• Work request:
Copy exactly, beginning with the line holding "y1, x2, y2]." and ending with the final line of the data beneath this task; copy nothing else, and leave out every picture.

• Provided data:
_____
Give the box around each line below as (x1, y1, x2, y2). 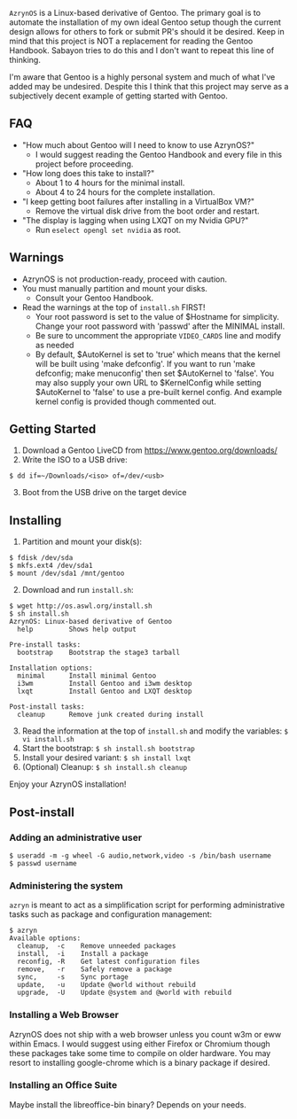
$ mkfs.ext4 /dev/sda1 (9, 562, 93, 571)
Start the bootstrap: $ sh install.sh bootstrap (21, 743, 195, 754)
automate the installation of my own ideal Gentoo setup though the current (9, 17, 282, 27)
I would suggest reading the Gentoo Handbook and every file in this (35, 149, 282, 159)
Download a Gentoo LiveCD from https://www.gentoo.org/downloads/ (21, 445, 277, 455)
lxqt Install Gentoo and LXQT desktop (17, 687, 192, 696)
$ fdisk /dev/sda (9, 554, 74, 563)
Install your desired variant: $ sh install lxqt (21, 752, 191, 763)
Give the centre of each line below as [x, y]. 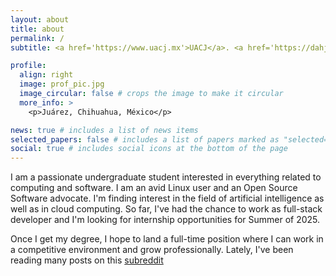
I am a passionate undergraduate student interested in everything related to [166, 177]
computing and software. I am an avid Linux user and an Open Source [154, 188]
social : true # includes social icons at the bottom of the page [149, 149]
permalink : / [37, 38]
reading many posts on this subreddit [87, 260]
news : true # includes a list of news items [104, 130]
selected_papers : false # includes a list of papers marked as [145, 139]
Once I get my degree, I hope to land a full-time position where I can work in [167, 239]
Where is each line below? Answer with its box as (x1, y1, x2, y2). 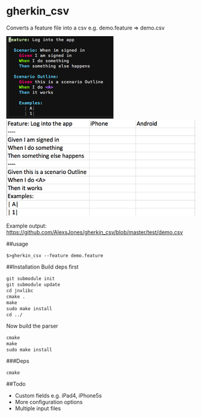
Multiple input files (14, 405, 61, 412)
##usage (6, 240, 29, 248)
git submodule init (6, 275, 55, 281)
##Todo (6, 380, 26, 387)
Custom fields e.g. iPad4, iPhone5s (14, 391, 102, 399)
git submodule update (6, 281, 61, 287)
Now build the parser (6, 322, 58, 329)
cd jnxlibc (6, 287, 34, 293)
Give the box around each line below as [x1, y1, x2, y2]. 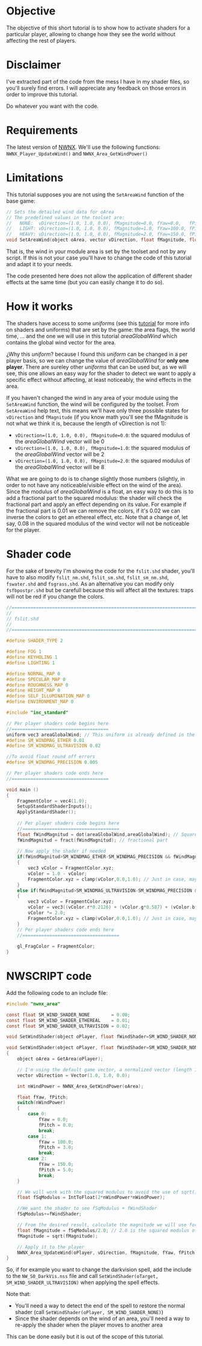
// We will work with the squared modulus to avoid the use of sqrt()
_____
• Task answer:
Give the box around each line below as [x1, y1, x2, y2]. 
// We will work with the squared modulus to avoid the use of sqrt()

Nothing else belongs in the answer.